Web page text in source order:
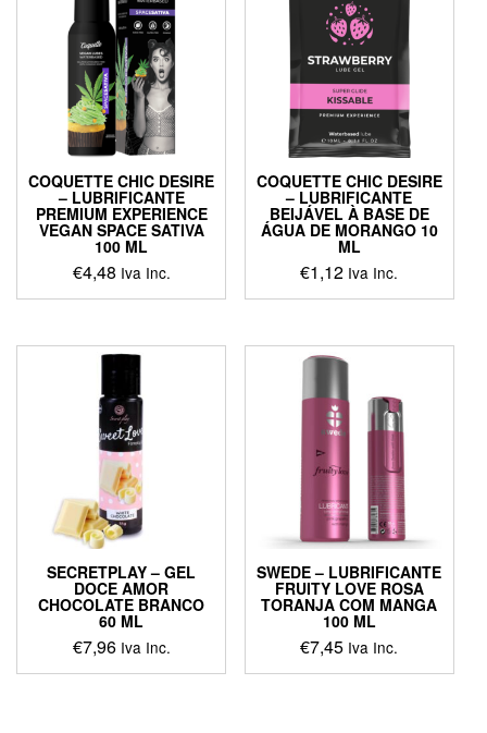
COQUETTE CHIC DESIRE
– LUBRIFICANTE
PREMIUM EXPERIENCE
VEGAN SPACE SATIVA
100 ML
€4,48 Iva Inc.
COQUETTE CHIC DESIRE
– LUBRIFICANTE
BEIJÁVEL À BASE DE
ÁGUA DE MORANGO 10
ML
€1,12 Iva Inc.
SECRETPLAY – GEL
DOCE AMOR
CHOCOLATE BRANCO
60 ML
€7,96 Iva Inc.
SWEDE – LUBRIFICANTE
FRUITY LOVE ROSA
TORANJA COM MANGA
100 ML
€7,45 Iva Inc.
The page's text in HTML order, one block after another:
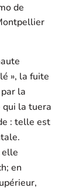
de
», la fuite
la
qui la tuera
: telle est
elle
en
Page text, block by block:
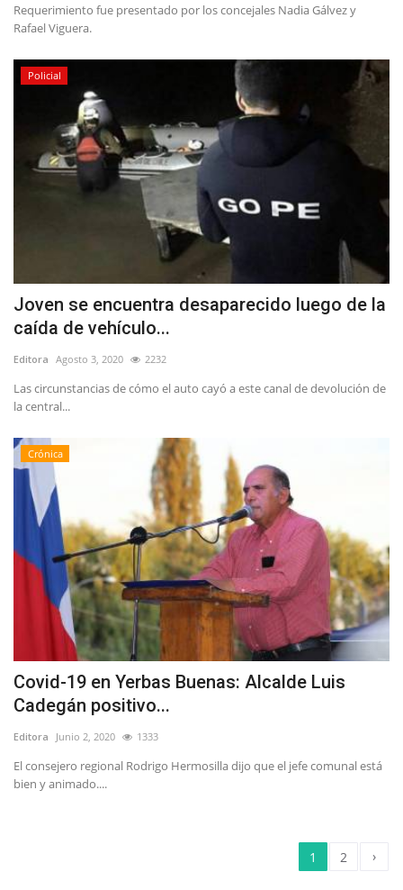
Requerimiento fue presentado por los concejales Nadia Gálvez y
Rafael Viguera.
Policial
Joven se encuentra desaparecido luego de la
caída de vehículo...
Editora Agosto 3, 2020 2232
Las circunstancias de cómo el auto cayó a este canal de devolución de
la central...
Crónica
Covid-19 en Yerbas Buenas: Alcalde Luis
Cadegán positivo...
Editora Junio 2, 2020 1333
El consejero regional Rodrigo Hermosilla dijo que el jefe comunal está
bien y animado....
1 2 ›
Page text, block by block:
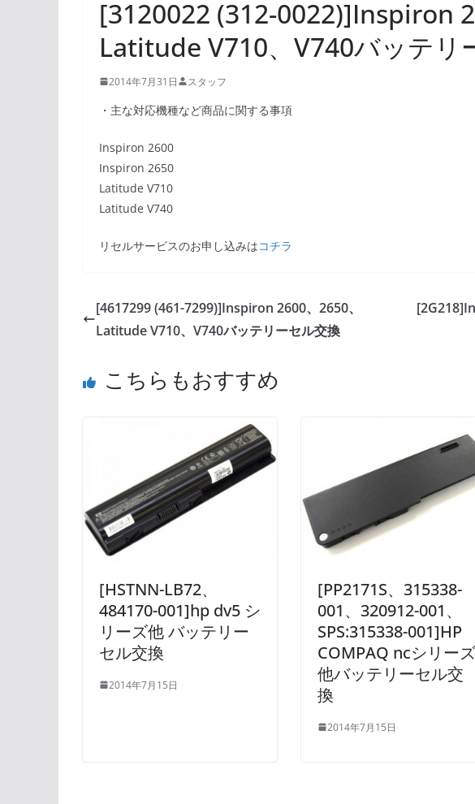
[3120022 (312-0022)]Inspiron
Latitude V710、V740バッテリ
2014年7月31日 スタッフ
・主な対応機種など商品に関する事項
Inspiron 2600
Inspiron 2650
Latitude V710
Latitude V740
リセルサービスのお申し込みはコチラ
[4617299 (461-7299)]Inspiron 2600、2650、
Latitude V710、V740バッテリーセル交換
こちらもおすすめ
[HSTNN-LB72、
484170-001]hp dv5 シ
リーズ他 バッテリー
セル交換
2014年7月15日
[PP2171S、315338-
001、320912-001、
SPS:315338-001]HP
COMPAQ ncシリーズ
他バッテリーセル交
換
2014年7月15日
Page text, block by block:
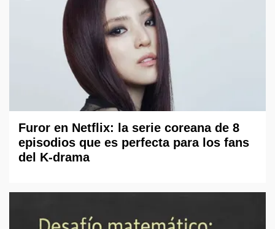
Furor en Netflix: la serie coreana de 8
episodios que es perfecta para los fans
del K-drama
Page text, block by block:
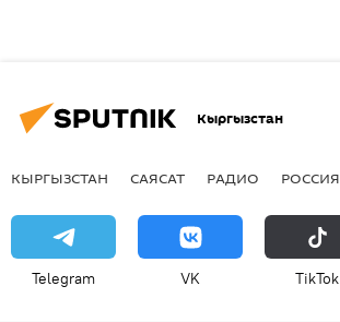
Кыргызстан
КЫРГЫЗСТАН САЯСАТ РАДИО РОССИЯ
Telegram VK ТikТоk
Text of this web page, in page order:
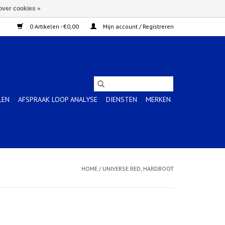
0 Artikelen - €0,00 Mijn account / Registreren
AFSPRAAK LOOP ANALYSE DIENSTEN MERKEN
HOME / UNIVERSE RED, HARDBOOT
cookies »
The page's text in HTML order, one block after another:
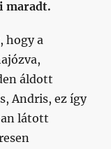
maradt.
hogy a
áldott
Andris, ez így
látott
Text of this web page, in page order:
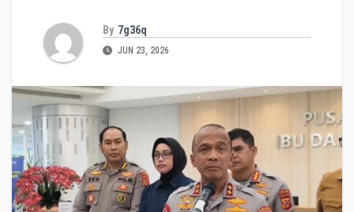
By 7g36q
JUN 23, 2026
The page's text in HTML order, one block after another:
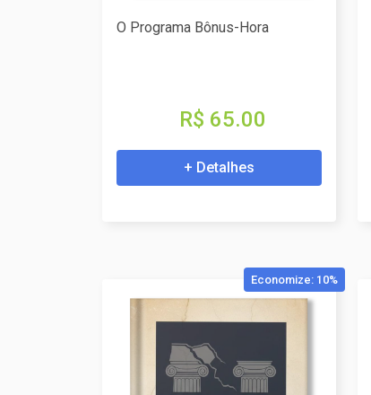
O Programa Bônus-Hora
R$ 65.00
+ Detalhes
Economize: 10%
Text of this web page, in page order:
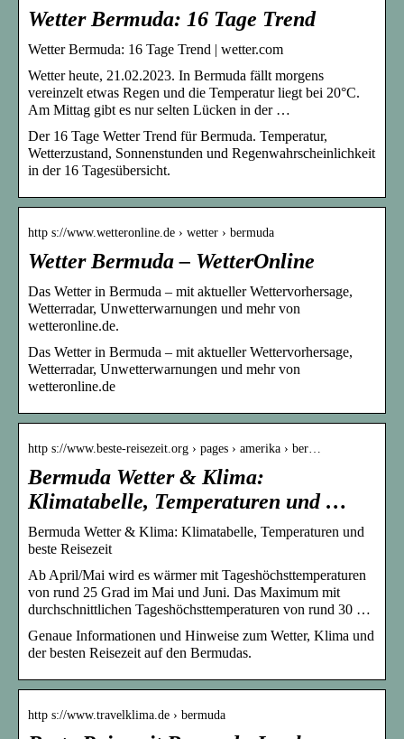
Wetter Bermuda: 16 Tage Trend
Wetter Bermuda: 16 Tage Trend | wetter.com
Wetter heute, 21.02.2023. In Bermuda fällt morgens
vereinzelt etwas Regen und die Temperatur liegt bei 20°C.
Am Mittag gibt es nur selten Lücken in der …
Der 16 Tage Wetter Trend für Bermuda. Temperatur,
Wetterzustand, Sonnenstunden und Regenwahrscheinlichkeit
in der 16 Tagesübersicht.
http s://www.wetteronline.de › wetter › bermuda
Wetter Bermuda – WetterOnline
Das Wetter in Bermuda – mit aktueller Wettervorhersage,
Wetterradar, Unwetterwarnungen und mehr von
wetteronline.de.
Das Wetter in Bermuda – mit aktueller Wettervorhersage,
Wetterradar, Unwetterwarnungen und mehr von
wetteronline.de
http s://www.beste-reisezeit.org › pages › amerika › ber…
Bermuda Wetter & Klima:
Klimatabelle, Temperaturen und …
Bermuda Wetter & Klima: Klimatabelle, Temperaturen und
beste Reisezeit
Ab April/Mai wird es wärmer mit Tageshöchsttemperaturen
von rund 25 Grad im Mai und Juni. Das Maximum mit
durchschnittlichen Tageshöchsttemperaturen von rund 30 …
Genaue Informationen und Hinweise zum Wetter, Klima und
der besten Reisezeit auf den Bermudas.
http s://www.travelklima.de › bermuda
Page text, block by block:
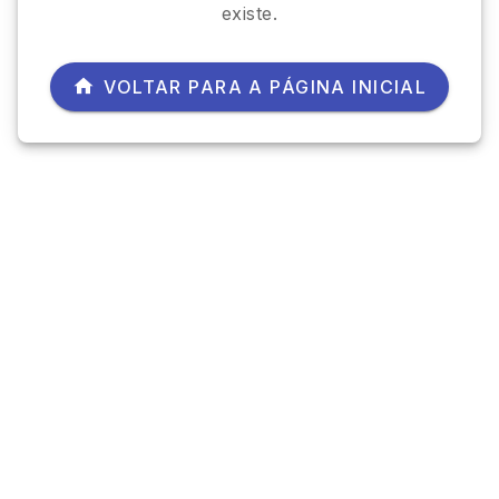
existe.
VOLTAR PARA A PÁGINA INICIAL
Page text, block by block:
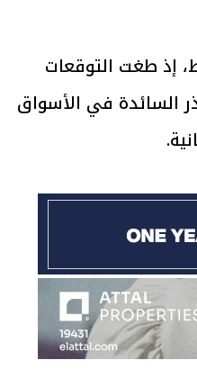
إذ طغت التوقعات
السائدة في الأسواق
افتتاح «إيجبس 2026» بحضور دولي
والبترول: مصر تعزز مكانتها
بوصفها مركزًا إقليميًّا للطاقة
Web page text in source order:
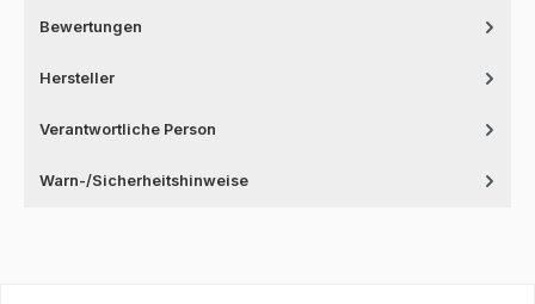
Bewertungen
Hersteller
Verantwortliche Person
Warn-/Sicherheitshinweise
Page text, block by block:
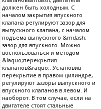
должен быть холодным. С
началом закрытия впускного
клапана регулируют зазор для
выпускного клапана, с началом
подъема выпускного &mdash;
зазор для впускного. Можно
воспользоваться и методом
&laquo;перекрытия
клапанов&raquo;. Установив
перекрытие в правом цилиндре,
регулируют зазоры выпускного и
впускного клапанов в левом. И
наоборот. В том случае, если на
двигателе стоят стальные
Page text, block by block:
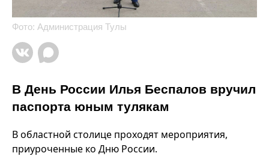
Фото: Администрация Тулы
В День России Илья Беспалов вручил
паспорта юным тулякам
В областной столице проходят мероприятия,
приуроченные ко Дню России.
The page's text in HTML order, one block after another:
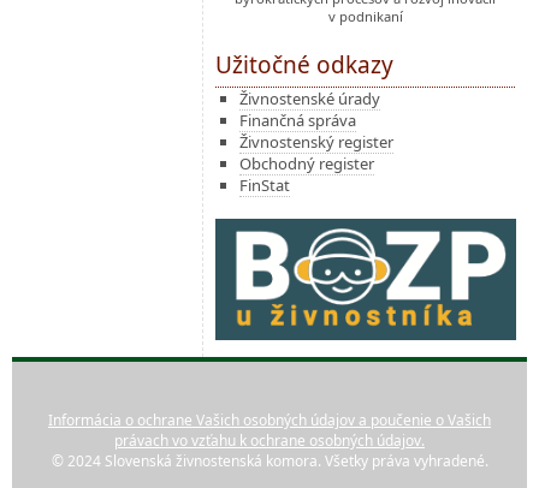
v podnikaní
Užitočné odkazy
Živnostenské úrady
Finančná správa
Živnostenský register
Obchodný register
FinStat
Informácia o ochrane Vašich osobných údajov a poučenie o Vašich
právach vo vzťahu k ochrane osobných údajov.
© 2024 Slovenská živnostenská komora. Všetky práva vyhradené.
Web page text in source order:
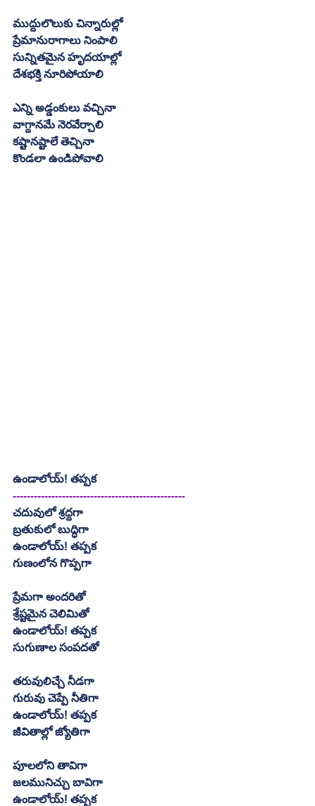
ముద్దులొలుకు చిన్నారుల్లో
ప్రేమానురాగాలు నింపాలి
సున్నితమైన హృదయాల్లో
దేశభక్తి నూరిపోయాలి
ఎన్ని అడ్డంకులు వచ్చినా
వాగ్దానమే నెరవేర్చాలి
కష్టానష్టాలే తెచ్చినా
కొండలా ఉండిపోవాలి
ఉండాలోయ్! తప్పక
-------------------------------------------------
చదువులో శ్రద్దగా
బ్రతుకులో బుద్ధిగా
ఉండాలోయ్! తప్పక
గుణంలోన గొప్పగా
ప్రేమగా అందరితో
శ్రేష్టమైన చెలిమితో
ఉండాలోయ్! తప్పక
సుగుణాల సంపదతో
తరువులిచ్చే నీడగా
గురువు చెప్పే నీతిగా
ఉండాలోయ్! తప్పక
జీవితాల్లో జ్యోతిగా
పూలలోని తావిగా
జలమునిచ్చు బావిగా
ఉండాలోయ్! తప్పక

● **Problem description**
An exact repeat of the lines from the one containing "సున్నితమైన హృదయాల్లో" through the final line of the entries is the whole answer.

● **Response below**
సున్నితమైన హృదయాల్లో
దేశభక్తి నూరిపోయాలి
ఎన్ని అడ్డంకులు వచ్చినా
వాగ్దానమే నెరవేర్చాలి
కష్టానష్టాలే తెచ్చినా
కొండలా ఉండిపోవాలి
ఉండాలోయ్! తప్పక
-------------------------------------------------
చదువులో శ్రద్దగా
బ్రతుకులో బుద్ధిగా
ఉండాలోయ్! తప్పక
గుణంలోన గొప్పగా
ప్రేమగా అందరితో
శ్రేష్టమైన చెలిమితో
ఉండాలోయ్! తప్పక
సుగుణాల సంపదతో
తరువులిచ్చే నీడగా
గురువు చెప్పే నీతిగా
ఉండాలోయ్! తప్పక
జీవితాల్లో జ్యోతిగా
పూలలోని తావిగా
జలమునిచ్చు బావిగా
ఉండాలోయ్! తప్పక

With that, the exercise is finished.